JAMES ASHTON: Given the carnage on stock markets, global banks' loan portfolios must be gone through with a fine-tooth comb
John Cryan, the British banker appointed last summer to revive Deutsche Bank, talks a lot of sense. Not so long ago when the jobs axe was swinging, he conceded that many in his profession still got paid far too much for what they did.
The trouble is, Cryan’s protestations that Deutsche is a picture of financial health are falling on deaf ears. The last decade has taught investors that cries of “don’t panic” often indicate they should do precisely the opposite.
Even with the German finance minister Wolfgang Schaeuble unfussed by the bank’s gyrations, the price of insuring against a Deutsche debt default has hit levels not seen since the financial crisis.
Promises: Deutsche has assured it can make the CoCo payments due at the end of April three times over
The focus of much panic is the very instrument designed to bail out banks should they ever encounter another meltdown.
So-called contingent convertible bonds (CoCos) turn into equity to bolster capital in times of trouble so that bondholders pay up before shareholders get burnt.
Never mind that Deutsche has assured it can make the CoCo payments due at the end of April three times over. Tracking the price of this safety blanket that regulators were so keen on is just another way for investors to take fright.

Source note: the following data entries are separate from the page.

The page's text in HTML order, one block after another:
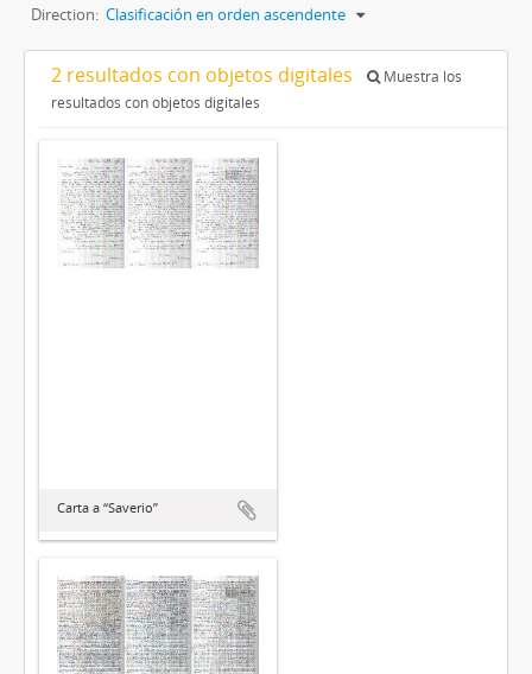
Direction: Clasificación en orden ascendente
2 resultados con objetos digitales
Muestra los
resultados con objetos digitales
Carta a “Saverio”
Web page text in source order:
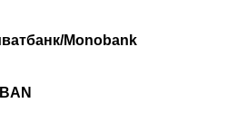
Monobank
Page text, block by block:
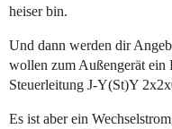
heiser bin.
Und dann werden dir
wollen zum Außengerät ein
Steuerleitung J-Y(St)Y
Es ist aber ein
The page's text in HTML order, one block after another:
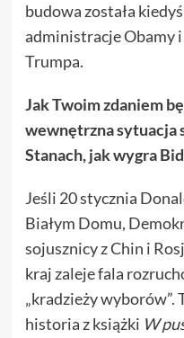
budowa została
administracje Obamy
Trumpa.
Jak Twoim zdaniem
wewnętrzna sytuacja
Stanach, jak wygra
Jeśli 20 stycznia
Białym Domu,
sojusznicy z Chin i
kraj zaleje fala
„kradzieży wyborów”.
historia z książki W
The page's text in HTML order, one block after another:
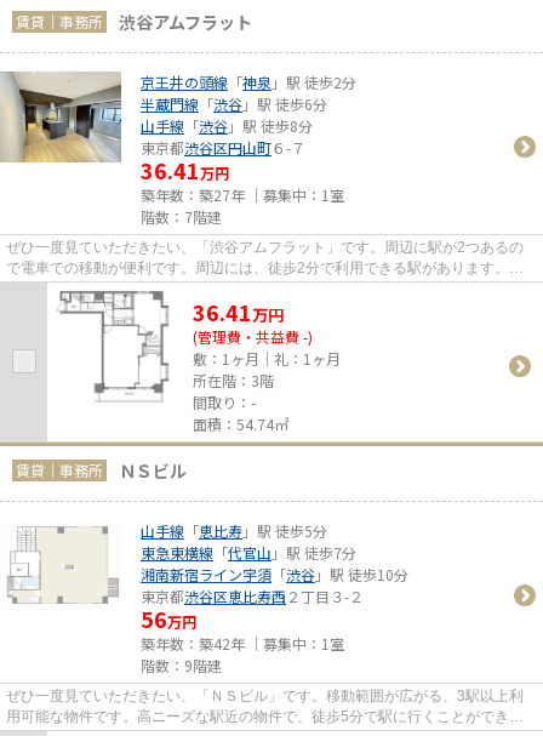
賃貸｜事務所 渋谷アムフラット
京王井の頭線 「神泉 」駅 徒歩2分
半蔵門線 「渋谷」駅 徒歩6分
山手線 「渋谷」駅 徒歩8分
東京都渋谷区円山町６-７
36.41万円
築年数：築27年 ｜募集中： 1室
階数：7階建
ぜひ一度見ていただきたい、「渋谷アムフラット」です。周辺に駅が2つあるの
で電車での移動が便利です。周辺には、徒歩2分で利用できる駅があります。こ
ちらはエレベーター付き物件です。
36.41万円
(管理費・共益費 -)
敷：1ヶ月｜礼：1ヶ月
所在階：3階
間取り：-
面積：54.74㎡
賃貸｜事務所 ＮＳビル
山手線 「恵比寿」駅 徒歩5分
東急東横線 「代官山 」駅 徒歩7分
湘南新宿ライン宇須 「渋谷」駅 徒歩10分
東京都渋谷区恵比寿西 ２丁目３-２
56万円
築年数：築42年 ｜募集中： 1室
階数：9階建
ぜひ一度見ていただきたい、「ＮＳビル」です。移動範囲が広がる、3駅以上利
用可能な物件です。高ニーズな駅近の物件で、徒歩5分で駅に行くことができま
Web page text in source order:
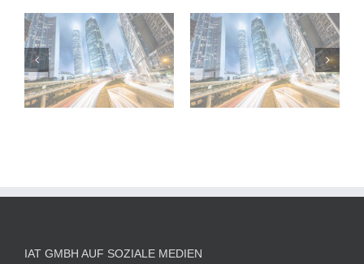
ARIO-Klinik, Wien –
ARGE Porr/Pittel
KIKULA
Kinderkunstlabor, St.
Pölten – Firma Porr
IAT GMBH AUF SOZIALE MEDIEN
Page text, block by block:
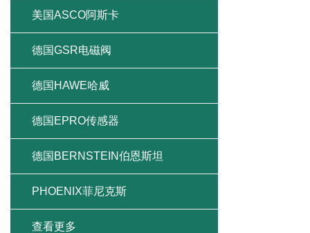
美国ASCO阿斯卡
德国GSR电磁阀
德国HAWE哈威
德国EPRO传感器
德国BERNSTEIN伯恩斯坦
PHOENIX菲尼克斯
查看更多
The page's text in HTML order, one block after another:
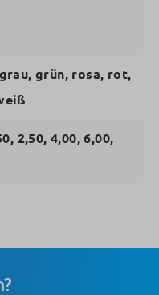
grün, rosa, rot,
2,50, 4,00, 6,00,
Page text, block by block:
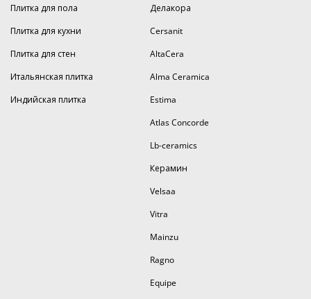
Плитка для пола
Плитка для кухни
Плитка для стен
Итальянская плитка
Индийская плитка
Делакора
Cersanit
AltaCera
Alma Ceramica
Estima
Atlas Concorde
Lb-ceramics
Керамин
Velsaa
Vitra
Mainzu
Ragno
Equipe
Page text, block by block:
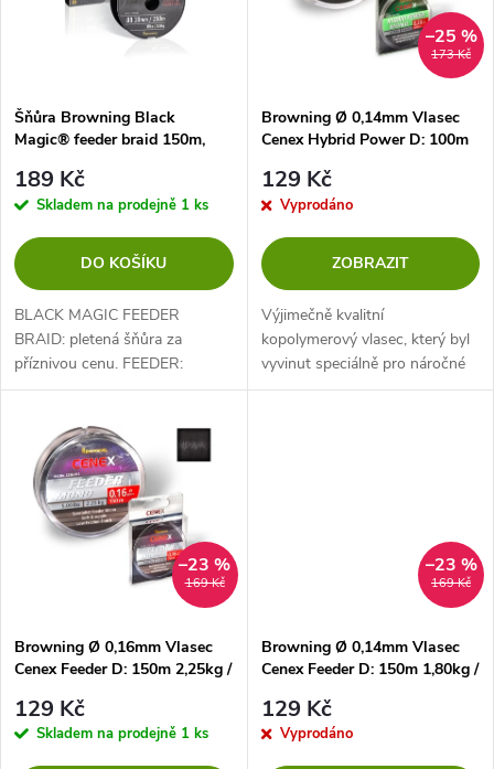
p
r
o
d
u
ů
s
p
r
o
d
u
Šňůra Browning Black
Magic® feeder braid 150m,
189 Kč
Skladem na prodejně 1 ks
DO KOŠÍKU
BLACK MAGIC FEEDER
BRAID: pletená šňůra za
příznivou cenu. FEEDER:
perfektně se hodí jako kmenová
FEEDER: perfektně se hodí jako
kmenová šňůra...
173 Kč
–25 %
Browning Ø 0,14mm Vlasec
Cenex Hybrid Power D: 100m
129 Kč
Vyprodáno
ZOBRAZIT
Výjimečně kvalitní
kopolymerový vlasec, který byl
vyvinut speciálně pro náročné
situace při lovu velkých ryb...
169 Kč
–23 %
Browning Ø 0,16mm Vlasec
Cenex Feeder D: 150m 2,25kg /
129 Kč
Skladem na prodejně 1 ks
169 Kč
–23 %
Browning Ø 0,14mm Vlasec
Cenex Feeder D: 150m 1,80kg /
129 Kč
Vyprodáno
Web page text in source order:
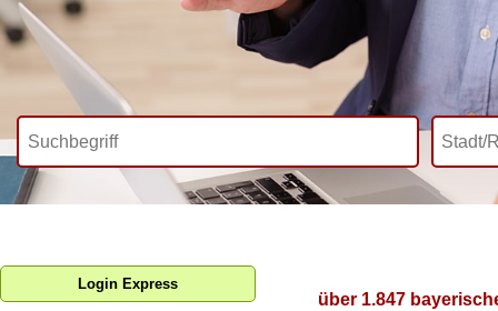
über 1.847
Login Express
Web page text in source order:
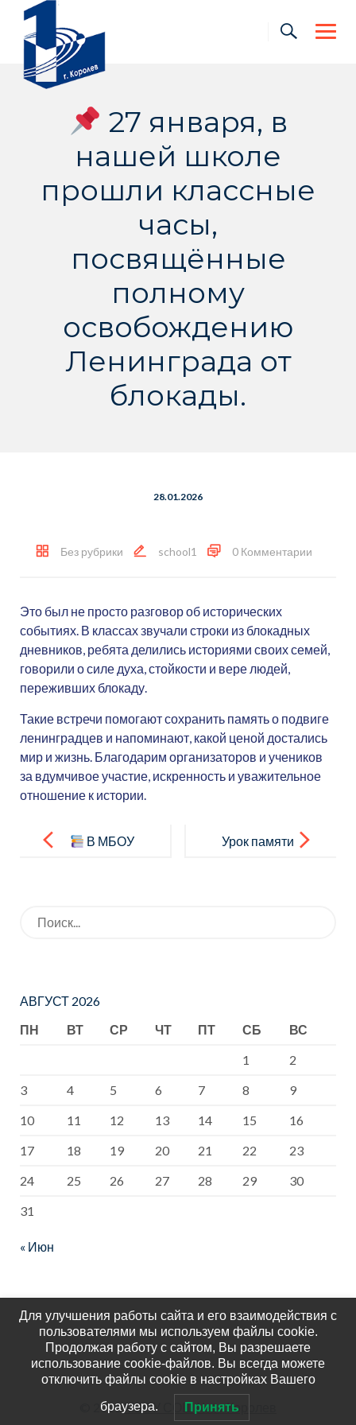
content
27 января, в
нашей школе
прошли классные
часы,
посвящённые
полному
освобождению
Ленинграда от
блокады.
28.01.2026
Без рубрики school1 0 Комментарии
Это был не просто разговор об исторических
событиях. В классах звучали строки из блокадных
дневников, ребята делились историями своих семей,
говорили о силе духа, стойкости и вере людей,
переживших блокаду.
Такие встречи помогают сохранить память о подвиге
ленинградцев и напоминают, какой ценой достались
мир и жизнь. Благодарим организаторов и учеников
за вдумчивое участие, искренность и уважительное
отношение к истории.
записям
В МБОУ
«Б» класса
я гостиная
я к 200-
летию со дня
рождения
Урок памяти
Искать:
АВГУСТ 2026
ПН
ВТ СР ЧТ ПТ СБ
ВС
1
2
3
4 5 6 7 8
9
10
11 12 13 14 15
16
17
18 19 20 21 22
23
24
25 26 27 28 29
30
31
« Июн
© 2026МБОУ СОШ №1 г.Королев
Для улучшения работы сайта и его взаимодействия с
пользователями мы используем файлы cookie.
Продолжая работу с сайтом, Вы разрешаете
использование cookie-файлов. Вы всегда можете
отключить файлы cookie в настройках Вашего
браузера. Принять
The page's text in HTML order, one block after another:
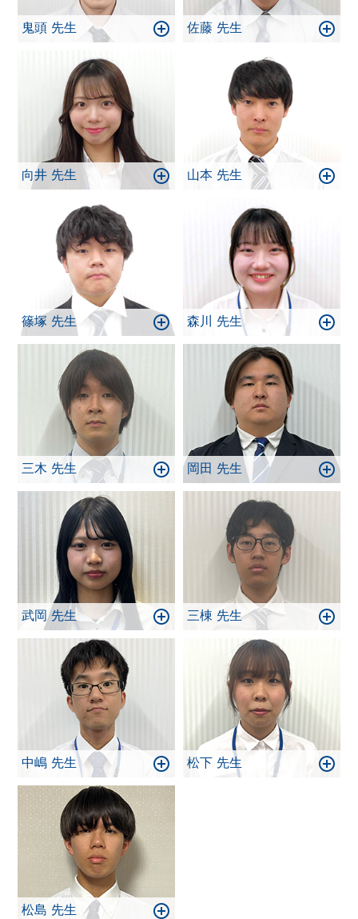
鬼頭 先生 佐藤 先生
向井 先生 山本 先生
篠塚 先生 森川 先生
三木 先生 岡田 先生
武岡 先生 三棟 先生
中嶋 先生 松下 先生
松島 先生
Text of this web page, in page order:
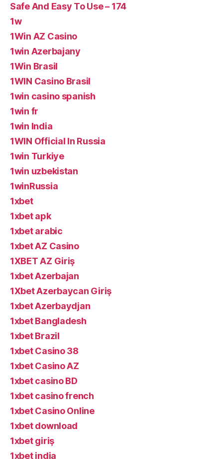
Safe And Easy To Use – 174
1w
1Win AZ Casino
1win Azerbajany
1Win Brasil
1WIN Casino Brasil
1win casino spanish
1win fr
1win India
1WIN Official In Russia
1win Turkiye
1win uzbekistan
1winRussia
1xbet
1xbet apk
1xbet arabic
1xbet AZ Casino
1XBET AZ Giriş
1xbet Azerbajan
1Xbet Azerbaycan Giriş
1xbet Azerbaydjan
1xbet Bangladesh
1xbet Brazil
1xbet Casino 38
1xbet Casino AZ
1xbet casino BD
1xbet casino french
1xbet Casino Online
1xbet download
1xbet giriş
1xbet india
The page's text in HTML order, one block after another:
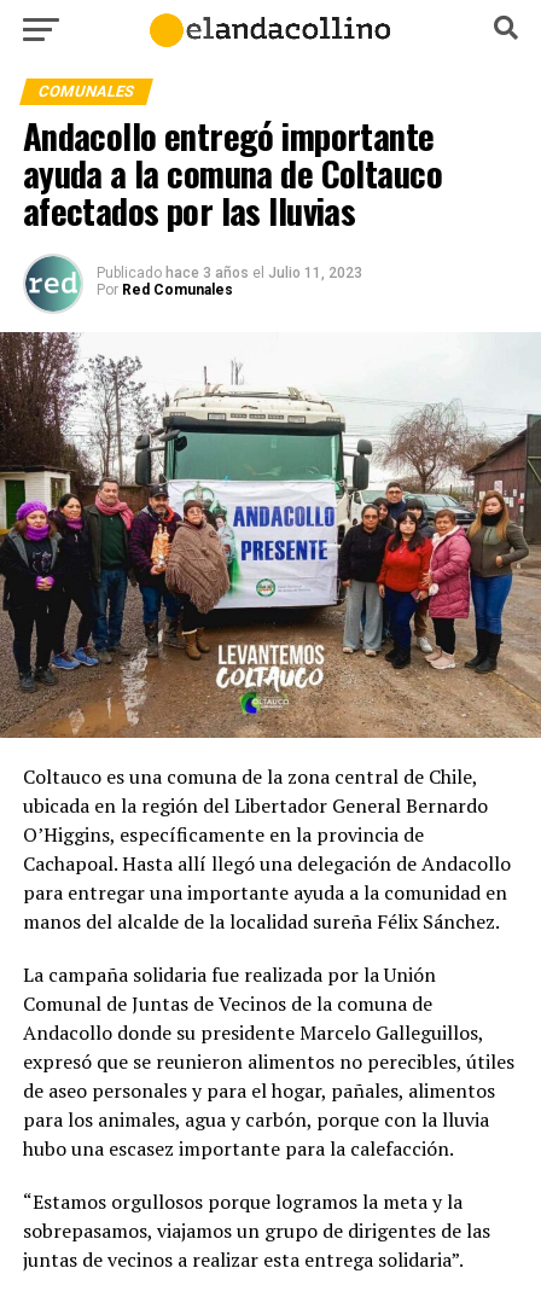
COMUNALES
Andacollo entregó importante
ayuda a la comuna de Coltauco
afectados por las lluvias
Publicado hace 3 años el Julio 11, 2023
Por Red Comunales
Coltauco es una comuna de la zona central de Chile,
ubicada en la región del Libertador General Bernardo
O’Higgins, específicamente en la provincia de
Cachapoal.​ Hasta allí llegó una delegación de Andacollo
para entregar una importante ayuda a la comunidad en
manos del alcalde de la localidad sureña Félix Sánchez.
La campaña solidaria fue realizada por la Unión
Comunal de Juntas de Vecinos de la comuna de
Andacollo donde su presidente Marcelo Galleguillos,
expresó que se reunieron alimentos no perecibles, útiles
de aseo personales y para el hogar, pañales, alimentos
para los animales, agua y carbón, porque con la lluvia
hubo una escasez importante para la calefacción.
“Estamos orgullosos porque logramos la meta y la
sobrepasamos, viajamos un grupo de dirigentes de las
juntas de vecinos a realizar esta entrega solidaria”.
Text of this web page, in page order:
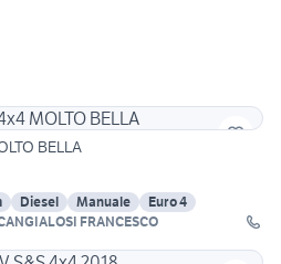
BELLA
Diesel Manuale
Euro 4
FRANCESCO
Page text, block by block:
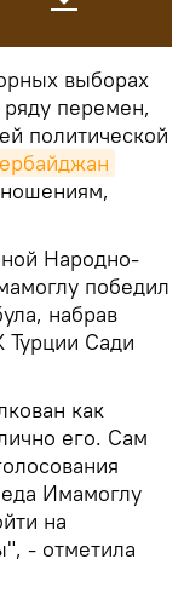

They are conveniently forgetting that banking these days involves less risk and bigger buffers.
To some extent, the European Central Bank only has itself to blame. Its first efforts to assess balance sheet risk in the wake of the financial crisis might as well have been conducted with a feather duster.
Only after a more rigorous inspection were eurozone banks revealed to be sitting a range of toxic nasties and in dire need of raising new capital to meet tougher rules.
Given the losses incurred from oil and the emerging markets sell-off, who can blame investors for thinking that loan portfolios should be gone through once more with a fine-tooth comb?
It is amazing that only now is the Italian government helping its lenders offload £150bn of bad debts. Compare that to the quick and effective recapitalisation of the Wall Street banks and it is no surprise that the business of investment banking is fast becoming dominated by Uncle Sam.
There was a feeling that the ECB might one day have to return to the banks and insist on a better job. If this rout continues, that time is now.
Roger that
When Walmart swooped to buy Asda almost a generation ago, the supermarket sector was meant to be laid to waste by the arrival of America’s deep-discounting titan. Yet today it is Asda that looks the most exposed in the ongoing price war.
A Christmas to forget has been followed by a sales decline accelerating through January. It will take more than Asda’s wonky veg box – this week’s cheap treat – to lure back shoppers who have given Aldi and Lidl a try.
Until it gets distracted by the integration of Argos, Sainsbury’s is making steady progress compared to its closest competitor. Even Morrisons has a new lease of life.
The Waltons of Arkansas must be puzzled by what is going on. Head office cuts, a PR man with his fingers in the till and an unconvincing expansion in southern England: roll on the arrival later this year of likeable Yorkshireman Roger Burnley as chief operating officer.
Surely he will step up smartly to succeed chief executive Andy Clarke who appears to be past his sell-by date.
Air rage
Call: easyJet boss Carolyn McCall turned down a top job at Marks and Spencer
If Sir Stelios Haji-Ioannou was pleased that easyJet boss Dame Carolyn McCall did not answer the siren call to run Marks and Spencer, he has a funny way of showing it. Ahead of the company’s shareholder meeting in Luton tomorrow, the airline’s founder is laying into its ‘scattergun approach’ over dividends, calling for the standard payout ratio to rise from 40 per cent to 50 per cent of post-tax profits.
That equates to a lot of extra baked beans for Sir Stelios, whose latest venture has seen him become a bargain-basement grocer.
In her five years in the cockpit, Dame Carolyn has paid fat returns to soothe the entrepreneur, who insists dividend payments are owed after all the risk equity capital he sunk into easyJet early on.
There is always turbulence in the aviation industry, but the biggest risk to this business is if the management swerves off course to address yet more demands from its largest shareholder.
Sugar rush
Even the wise heads at the Institute for Fiscal Studies can’t calculate the consequences of a sugar tax. A glance at Coca-Cola’s annual results and one thing is easy to work out.
With revenues higher than expected at £6.9billion last year, Coke and friends are well placed to cope with higher prices or a dent in sales.